* **WORK TO BE COMPLETED**
Transcribe the data below verbatim from the line with "the state of the system as: (54, 32)" to the line with "besonderer Fokus auf". Include both of those lines.

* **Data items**
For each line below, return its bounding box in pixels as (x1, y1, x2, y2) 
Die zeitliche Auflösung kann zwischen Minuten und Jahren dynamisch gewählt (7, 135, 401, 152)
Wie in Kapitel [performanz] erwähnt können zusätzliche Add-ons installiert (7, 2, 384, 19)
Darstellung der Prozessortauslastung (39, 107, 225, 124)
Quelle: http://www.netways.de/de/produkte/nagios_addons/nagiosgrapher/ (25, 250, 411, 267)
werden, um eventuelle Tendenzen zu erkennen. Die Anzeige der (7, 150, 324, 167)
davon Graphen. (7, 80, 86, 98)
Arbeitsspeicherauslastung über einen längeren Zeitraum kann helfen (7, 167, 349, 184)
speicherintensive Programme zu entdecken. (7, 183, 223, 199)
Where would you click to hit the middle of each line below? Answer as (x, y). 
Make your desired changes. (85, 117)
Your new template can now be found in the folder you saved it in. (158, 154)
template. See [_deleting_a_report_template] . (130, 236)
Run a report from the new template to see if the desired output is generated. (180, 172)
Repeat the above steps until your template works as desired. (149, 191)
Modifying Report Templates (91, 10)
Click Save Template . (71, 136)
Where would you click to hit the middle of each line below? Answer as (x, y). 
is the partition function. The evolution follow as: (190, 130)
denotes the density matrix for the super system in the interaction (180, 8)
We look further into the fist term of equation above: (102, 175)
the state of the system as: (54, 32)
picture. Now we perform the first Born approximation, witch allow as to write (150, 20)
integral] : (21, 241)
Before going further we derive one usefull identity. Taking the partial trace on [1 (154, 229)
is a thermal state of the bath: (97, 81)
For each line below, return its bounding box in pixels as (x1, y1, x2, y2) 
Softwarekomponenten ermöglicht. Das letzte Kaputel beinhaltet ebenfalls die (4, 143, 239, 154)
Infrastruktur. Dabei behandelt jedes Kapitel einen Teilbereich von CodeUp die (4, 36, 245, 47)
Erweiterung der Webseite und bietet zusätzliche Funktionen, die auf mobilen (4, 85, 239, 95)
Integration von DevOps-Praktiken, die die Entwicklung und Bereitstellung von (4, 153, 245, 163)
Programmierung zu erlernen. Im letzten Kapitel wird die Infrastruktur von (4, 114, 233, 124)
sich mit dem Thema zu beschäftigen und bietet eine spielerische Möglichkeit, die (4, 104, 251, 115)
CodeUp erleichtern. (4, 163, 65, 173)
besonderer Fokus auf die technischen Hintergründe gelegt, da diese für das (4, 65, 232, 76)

...

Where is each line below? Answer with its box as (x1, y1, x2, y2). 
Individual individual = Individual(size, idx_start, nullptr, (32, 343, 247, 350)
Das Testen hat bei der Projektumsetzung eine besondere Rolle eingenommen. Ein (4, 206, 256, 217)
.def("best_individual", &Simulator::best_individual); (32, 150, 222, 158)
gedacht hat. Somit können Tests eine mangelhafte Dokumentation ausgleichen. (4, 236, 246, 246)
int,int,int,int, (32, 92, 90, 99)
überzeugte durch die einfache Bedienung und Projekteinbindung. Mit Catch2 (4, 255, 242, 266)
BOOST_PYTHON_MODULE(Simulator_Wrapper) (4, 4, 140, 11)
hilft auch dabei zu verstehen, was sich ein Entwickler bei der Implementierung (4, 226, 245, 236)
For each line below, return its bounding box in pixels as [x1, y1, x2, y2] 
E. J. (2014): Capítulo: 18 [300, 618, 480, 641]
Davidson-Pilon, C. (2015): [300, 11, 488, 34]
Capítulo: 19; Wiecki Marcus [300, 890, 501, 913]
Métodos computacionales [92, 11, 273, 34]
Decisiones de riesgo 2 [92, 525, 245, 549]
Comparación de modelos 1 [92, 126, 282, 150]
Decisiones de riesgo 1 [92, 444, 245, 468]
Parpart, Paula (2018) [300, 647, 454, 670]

--

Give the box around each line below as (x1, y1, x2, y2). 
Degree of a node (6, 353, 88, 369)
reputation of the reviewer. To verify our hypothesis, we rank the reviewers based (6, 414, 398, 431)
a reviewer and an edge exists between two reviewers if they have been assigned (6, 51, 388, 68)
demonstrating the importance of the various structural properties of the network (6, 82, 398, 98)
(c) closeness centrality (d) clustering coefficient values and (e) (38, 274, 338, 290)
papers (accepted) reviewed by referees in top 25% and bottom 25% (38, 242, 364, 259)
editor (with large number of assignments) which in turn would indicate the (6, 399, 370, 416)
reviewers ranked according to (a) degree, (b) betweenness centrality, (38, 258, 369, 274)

* **EXERCISE RESPONSE**
the state of the system as: (54, 32)
picture. Now we perform the first Born approximation, witch allow as to write (150, 20)
integral] : (21, 241)
Before going further we derive one usefull identity. Taking the partial trace on [1 (154, 229)
is a thermal state of the bath: (97, 81)
For each line below, return its bounding box in pixels as (x1, y1, x2, y2) 
Softwarekomponenten ermöglicht. Das letzte Kaputel beinhaltet ebenfalls die (4, 143, 239, 154)
Infrastruktur. Dabei behandelt jedes Kapitel einen Teilbereich von CodeUp die (4, 36, 245, 47)
Erweiterung der Webseite und bietet zusätzliche Funktionen, die auf mobilen (4, 85, 239, 95)
Integration von DevOps-Praktiken, die die Entwicklung und Bereitstellung von (4, 153, 245, 163)
Programmierung zu erlernen. Im letzten Kapitel wird die Infrastruktur von (4, 114, 233, 124)
sich mit dem Thema zu beschäftigen und bietet eine spielerische Möglichkeit, die (4, 104, 251, 115)
CodeUp erleichtern. (4, 163, 65, 173)
besonderer Fokus auf die technischen Hintergründe gelegt, da diese für das (4, 65, 232, 76)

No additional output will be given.